Разве вы не чувствуете, что здесь слишком много фигур, что можно без ущерба убрать добрую половину их? Следует сохранить лишь те, присутствие которых будет подчеркивать пустынность и безмолвие места. Будь здесь всего лишь один человек, бродящий во мраке, скрестив на груди руки и понурив голову, он произвел бы больше впечатления. Темнота, величественность строения, его размеры, обширность, спокойствие, глухой отзвук пустоты заставили бы меня трепетать. Меня вечно томило бы желание отправиться помечтать под этот свод, посидеть между этих колонн, войти в вашу картину. Но там слишком много докучных людей – я замедляю шаг, я только смотрю. Я любуюсь и прохожу мимо[35]
.Руины полезны именно тем, что стимулируют желание и создают субъективность, которую сдерживает общество. Они говорят о великом равенстве всего сущего перед смертью, но при этом позволяют человеку «почувствовать себя более одиноким», балансируя на самом краю «потока», который «увлекает народы один за другим в бездну, общую для всех»[36]
. Руины возвращают нас к нашим склонностям, по мере того как время и смерть оспаривают значение сообществ и народов, утверждает Дидро. Руины, в сущности, демократичны в самом глубинном смысле этого слова. Мы видим разрушающиеся здания, построенные властителями мира, которые тешили себя глупыми надеждами на бессмертие, «но от всех их построек, возведенных с таким размахом, потребовавших таких расходов, остались лишь развалины, которые служат прибежищем самым обездоленным и несчастным людям и приносят благодаря этому больше пользы, чем тогда, когда они были роскошными дворцами»[37]. Руины как бы возвещают: «Мы одни останемся от всего народа, ушедшего в небытие»[38]. При виде развалин, добавляет Дидро, «я ощущаю себя более свободным, более одиноким, более принадлежу себе, ближе к себе самому. Сюда я зову своего друга. Здесь оплакиваю свою возлюбленную, здесь же мы наслаждаемся друг другом без тревоги, без назойливых и завистливых свидетелей. Здесь я заглядываю в глубины своего сердца, здесь вопрошаю я ее сердце, волнуюсь, успокаиваюсь»[39].Руины освобождают нас от социальных ограничений, облегчают наши чувства и желания, позволяют заглянуть в себя. Можно сказать даже более резко: они приглашают нас в отсутствие возлюбленной «вновь познать то опьянение, что столь безраздельно, столь сладостно овладевало нашими чувствами»[40]

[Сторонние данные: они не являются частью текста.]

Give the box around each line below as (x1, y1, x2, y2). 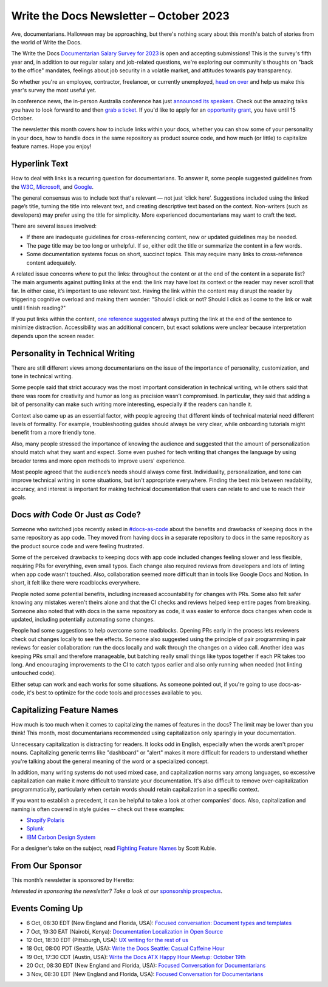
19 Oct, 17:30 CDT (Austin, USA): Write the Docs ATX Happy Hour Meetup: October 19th (26, 953, 246, 960)
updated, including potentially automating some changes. (11, 616, 155, 623)
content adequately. (26, 259, 77, 266)
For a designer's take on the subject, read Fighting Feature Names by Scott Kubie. (11, 844, 217, 852)
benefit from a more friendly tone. (11, 429, 97, 436)
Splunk (26, 825, 44, 832)
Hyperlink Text (11, 158, 69, 169)
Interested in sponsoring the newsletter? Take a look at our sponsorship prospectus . (11, 887, 223, 895)
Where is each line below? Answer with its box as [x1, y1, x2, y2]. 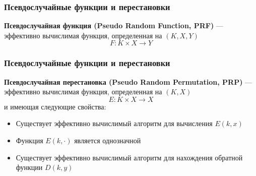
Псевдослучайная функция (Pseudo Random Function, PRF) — [4, 20, 223, 31]
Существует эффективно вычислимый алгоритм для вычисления [16, 118, 213, 129]
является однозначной [74, 135, 141, 145]
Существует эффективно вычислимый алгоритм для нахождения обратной [16, 152, 243, 162]
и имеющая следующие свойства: [4, 101, 106, 111]
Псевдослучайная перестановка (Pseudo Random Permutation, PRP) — [4, 76, 252, 87]
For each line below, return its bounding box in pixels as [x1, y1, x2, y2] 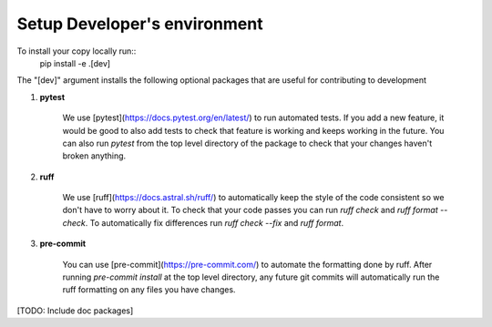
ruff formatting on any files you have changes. [62, 284, 236, 295]
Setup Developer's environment [16, 14, 263, 34]
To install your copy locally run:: [16, 46, 137, 56]
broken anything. [62, 150, 127, 161]
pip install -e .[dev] [39, 57, 111, 68]
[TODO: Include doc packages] [16, 305, 134, 316]
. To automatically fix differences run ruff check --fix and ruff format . [85, 217, 344, 228]
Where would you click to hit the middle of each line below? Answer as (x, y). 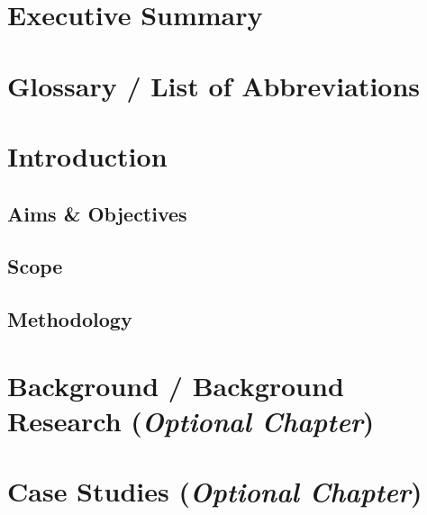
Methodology (70, 319)
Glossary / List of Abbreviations (214, 85)
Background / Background (176, 385)
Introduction (87, 155)
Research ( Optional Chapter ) (191, 420)
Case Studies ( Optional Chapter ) (215, 492)
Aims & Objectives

. Хотя руины и играют роль эмблемы быстротечности жизни, они могут освободить объективное время, стимулировав воображаемое повторение прошлого с почти той же интенсивностью, как изначально. Дидро, похоже, имеет в виду, что именно благодаря мимолетности жизни руины позволяют испытать воображаемые наслаждения, заняв «уединенную позицию» по отношению ко времени и разрушению. Его философия дает выражение индивидуалистическому, субъективному и противоречивому восприятию руин, которое, как мы увидим дальше, способно объяснить их зачаровывающее воздействие на многих людей, попавших в ловушку истории.Гегель представляет противоположную позицию: он прибегает к аргументам из сферы государственных интересов и в большей мере оправдывает возникновение руин, чем говорит об их воздействии, при этом решительно выступая против их эстетизации. В «Лекциях по философии истории» он развивал свою знаменитую идею диалектического процесса, благодаря которому разум – сущность мира – приходит к самореализации. Однако философ прекрасно осознавал, что его тезис о рациональном основании истории глубоко парадоксален. Он признавал, что зрелище гибели некогда процветавших царств ввергает нас в «тоску», которая может привести к фатализму и впадению в «эгоизм», пребывающий «в безопасности на спокойном берегу», хотя вид руин должен не успокаивать, а «возмущать нашу добрую душу»[41]
. Гегель как будто полемизирует с Бёрком, Дидро и стоящим за ними философским сенсуализмом. Он с большим подозрением относится к «сентиментальным размышлениям»: человек, им предающийся, с его точки зрения, получает лишь «грустное удовлетворение в пустой, бесплодной возвышенности… чувства обреченности»[42]. Гегель явно отвергает предромантический культ смешанных чувств, предложенный Бёрком в его теории социальной значимости руин.